EXERCISE AIM: Your answer should hold each line of the material that contains the word "using".
━━━━━━
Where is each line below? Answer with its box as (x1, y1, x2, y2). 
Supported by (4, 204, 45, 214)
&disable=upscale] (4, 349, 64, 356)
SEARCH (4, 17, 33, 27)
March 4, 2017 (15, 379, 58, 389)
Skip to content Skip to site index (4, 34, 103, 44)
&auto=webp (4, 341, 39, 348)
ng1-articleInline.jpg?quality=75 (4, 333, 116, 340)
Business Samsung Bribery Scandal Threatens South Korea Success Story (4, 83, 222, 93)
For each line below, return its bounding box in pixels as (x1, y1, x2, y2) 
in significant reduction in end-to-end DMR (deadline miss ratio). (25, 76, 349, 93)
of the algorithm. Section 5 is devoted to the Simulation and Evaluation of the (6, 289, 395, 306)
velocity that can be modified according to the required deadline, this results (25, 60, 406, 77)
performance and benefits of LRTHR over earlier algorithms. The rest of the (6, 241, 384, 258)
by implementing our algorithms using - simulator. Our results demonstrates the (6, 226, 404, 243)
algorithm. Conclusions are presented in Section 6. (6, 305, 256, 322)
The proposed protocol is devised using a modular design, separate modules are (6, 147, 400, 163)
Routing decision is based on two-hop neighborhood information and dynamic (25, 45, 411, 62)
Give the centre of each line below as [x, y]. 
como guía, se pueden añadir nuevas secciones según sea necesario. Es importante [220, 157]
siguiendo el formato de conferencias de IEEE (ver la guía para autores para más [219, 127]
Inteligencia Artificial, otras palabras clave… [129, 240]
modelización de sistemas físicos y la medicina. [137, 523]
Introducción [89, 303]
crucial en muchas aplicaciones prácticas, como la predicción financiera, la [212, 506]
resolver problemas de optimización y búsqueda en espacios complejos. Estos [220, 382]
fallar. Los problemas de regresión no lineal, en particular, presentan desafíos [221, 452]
━━━━━━
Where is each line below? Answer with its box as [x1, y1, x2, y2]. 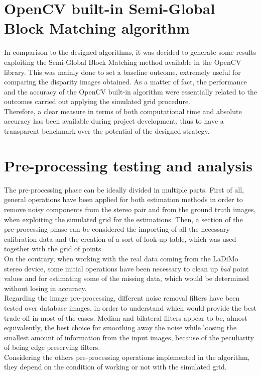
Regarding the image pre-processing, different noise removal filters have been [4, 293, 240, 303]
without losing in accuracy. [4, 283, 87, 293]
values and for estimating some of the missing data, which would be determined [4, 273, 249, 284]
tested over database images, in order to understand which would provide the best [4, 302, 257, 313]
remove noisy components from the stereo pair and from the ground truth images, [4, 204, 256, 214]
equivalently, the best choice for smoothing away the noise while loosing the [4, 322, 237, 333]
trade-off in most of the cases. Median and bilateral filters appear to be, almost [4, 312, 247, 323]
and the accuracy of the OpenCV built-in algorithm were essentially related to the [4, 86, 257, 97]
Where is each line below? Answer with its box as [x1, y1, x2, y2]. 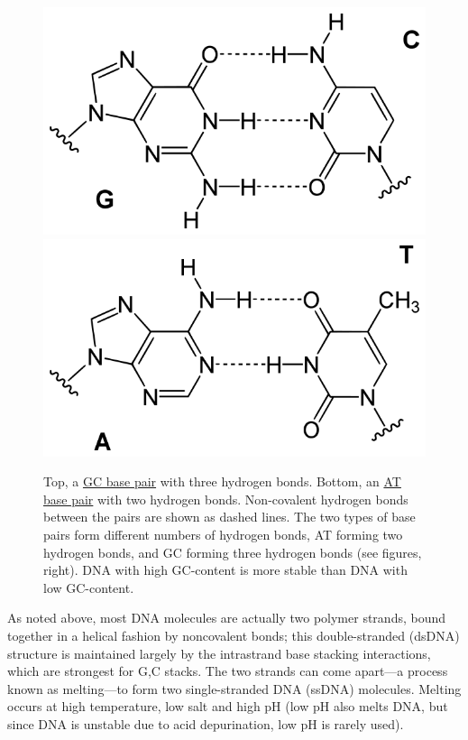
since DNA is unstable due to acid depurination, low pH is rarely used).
━━━━━━
ANSWER SECTION:
by implementing our algorithms using - simulator. Our results demonstrates the (6, 226, 404, 243)
The proposed protocol is devised using a modular design, separate modules are (6, 147, 400, 163)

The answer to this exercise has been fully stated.